> [Provided material]
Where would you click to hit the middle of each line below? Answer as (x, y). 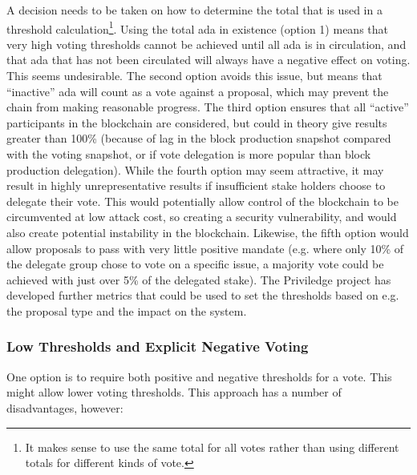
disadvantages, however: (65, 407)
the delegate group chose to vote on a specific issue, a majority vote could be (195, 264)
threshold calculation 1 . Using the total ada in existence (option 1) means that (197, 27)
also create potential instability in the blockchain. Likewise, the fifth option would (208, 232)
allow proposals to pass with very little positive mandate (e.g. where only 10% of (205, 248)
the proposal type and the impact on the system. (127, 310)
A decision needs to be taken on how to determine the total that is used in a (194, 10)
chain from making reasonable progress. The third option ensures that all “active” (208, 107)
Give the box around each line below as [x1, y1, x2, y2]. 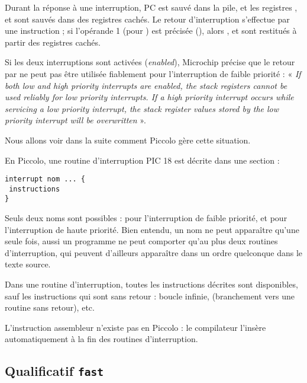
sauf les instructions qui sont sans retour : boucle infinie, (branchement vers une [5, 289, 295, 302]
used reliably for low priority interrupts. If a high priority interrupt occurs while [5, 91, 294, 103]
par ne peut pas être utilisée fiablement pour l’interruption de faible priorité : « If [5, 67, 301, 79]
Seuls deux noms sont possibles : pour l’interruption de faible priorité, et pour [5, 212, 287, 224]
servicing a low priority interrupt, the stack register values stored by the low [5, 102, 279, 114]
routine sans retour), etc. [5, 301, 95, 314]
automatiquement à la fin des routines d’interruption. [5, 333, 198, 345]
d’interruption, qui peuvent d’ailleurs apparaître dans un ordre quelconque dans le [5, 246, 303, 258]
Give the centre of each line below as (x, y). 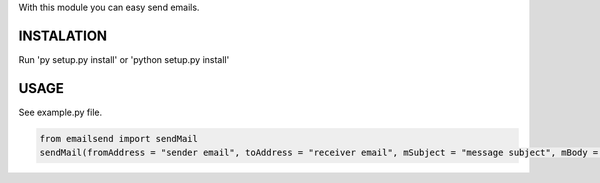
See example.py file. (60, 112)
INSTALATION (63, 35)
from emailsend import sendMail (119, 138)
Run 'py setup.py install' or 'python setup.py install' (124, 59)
...
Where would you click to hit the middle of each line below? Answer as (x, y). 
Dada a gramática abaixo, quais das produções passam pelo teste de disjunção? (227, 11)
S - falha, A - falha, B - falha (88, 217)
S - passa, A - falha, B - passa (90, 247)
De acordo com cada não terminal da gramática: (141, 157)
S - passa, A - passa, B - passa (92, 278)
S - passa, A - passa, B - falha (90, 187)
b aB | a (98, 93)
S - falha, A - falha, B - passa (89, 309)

> [Prompt] Write down exactly what the lines above say, from the line holding "also create potential" through the line holding "Seuls deux noms", and nothing more. Do not copy the pictures.

> [Reply]
also create potential instability in the blockchain. Likewise, the fifth option would (208, 232)
allow proposals to pass with very little positive mandate (e.g. where only 10% of (205, 248)
the proposal type and the impact on the system. (127, 310)
A decision needs to be taken on how to determine the total that is used in a (194, 10)
chain from making reasonable progress. The third option ensures that all “active” (208, 107)
Give the box around each line below as [x1, y1, x2, y2]. 
sauf les instructions qui sont sans retour : boucle infinie, (branchement vers une [5, 289, 295, 302]
used reliably for low priority interrupts. If a high priority interrupt occurs while [5, 91, 294, 103]
par ne peut pas être utilisée fiablement pour l’interruption de faible priorité : « If [5, 67, 301, 79]
Seuls deux noms sont possibles : pour l’interruption de faible priorité, et pour [5, 212, 287, 224]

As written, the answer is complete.